Give the number of lines in the entries below that hold "Chelsea", with no accompanying words.

## Data supplied
★ ★ ★
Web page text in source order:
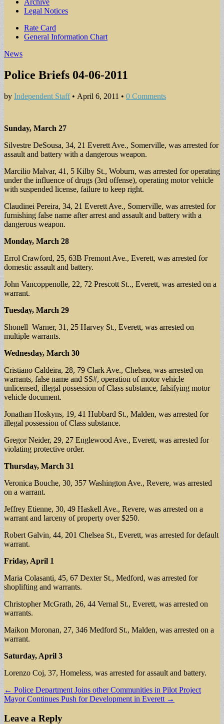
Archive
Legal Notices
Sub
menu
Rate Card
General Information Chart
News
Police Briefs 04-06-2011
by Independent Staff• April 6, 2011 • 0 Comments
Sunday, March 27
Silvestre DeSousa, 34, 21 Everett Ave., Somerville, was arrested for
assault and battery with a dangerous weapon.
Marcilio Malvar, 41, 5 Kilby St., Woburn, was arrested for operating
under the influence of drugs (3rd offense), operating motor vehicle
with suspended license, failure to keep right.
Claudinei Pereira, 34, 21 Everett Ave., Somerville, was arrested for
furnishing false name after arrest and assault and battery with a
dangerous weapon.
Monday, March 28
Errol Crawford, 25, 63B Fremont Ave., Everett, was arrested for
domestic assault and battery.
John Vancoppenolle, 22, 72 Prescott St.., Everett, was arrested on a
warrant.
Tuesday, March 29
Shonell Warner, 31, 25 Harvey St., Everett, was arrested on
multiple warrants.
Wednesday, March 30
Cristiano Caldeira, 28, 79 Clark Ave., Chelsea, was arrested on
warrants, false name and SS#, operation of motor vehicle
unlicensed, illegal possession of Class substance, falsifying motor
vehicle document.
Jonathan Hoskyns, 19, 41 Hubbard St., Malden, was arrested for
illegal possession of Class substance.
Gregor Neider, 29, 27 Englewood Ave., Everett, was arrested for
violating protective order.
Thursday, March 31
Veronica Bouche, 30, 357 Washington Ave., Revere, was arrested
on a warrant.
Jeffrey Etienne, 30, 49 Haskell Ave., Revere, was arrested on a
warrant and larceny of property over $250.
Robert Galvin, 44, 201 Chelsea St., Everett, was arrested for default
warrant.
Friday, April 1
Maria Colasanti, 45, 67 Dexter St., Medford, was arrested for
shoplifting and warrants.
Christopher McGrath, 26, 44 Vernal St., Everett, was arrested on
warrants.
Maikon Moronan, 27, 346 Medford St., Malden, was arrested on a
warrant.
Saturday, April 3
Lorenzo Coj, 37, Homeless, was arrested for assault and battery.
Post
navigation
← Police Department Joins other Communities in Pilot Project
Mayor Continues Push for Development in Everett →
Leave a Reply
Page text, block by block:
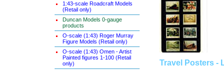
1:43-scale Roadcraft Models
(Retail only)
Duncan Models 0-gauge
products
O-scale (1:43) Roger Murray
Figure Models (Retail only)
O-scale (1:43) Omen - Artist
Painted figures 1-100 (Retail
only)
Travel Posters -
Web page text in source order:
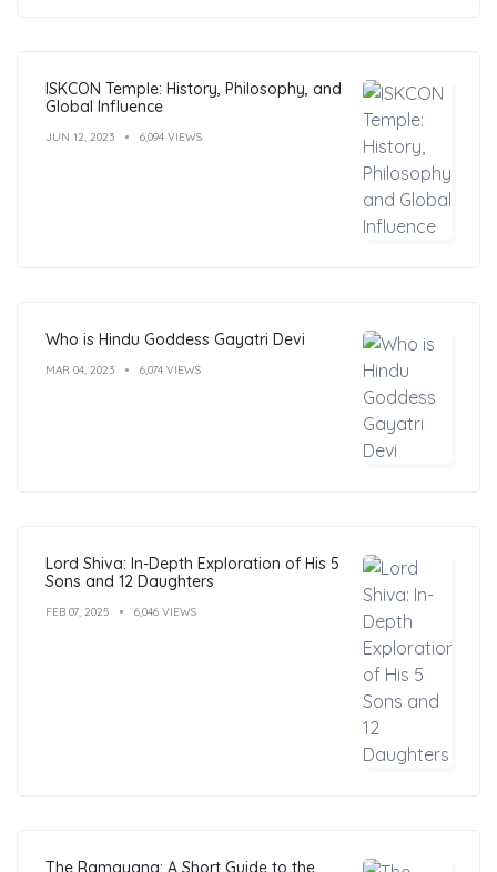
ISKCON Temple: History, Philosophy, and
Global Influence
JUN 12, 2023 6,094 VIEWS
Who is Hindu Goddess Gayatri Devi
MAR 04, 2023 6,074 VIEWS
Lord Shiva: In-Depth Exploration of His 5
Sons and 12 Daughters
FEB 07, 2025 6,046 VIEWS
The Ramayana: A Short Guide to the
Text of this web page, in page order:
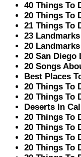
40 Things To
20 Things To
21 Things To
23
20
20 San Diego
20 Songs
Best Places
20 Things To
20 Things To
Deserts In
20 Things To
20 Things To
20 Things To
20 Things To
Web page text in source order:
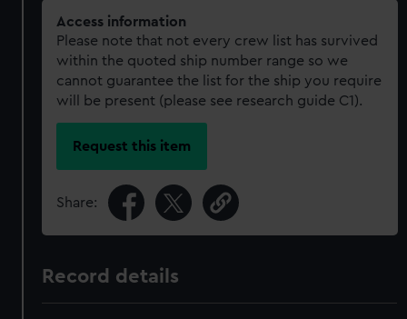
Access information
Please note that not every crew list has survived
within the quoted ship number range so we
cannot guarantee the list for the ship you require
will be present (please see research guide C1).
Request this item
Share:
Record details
★ ★ ★
## Response area
2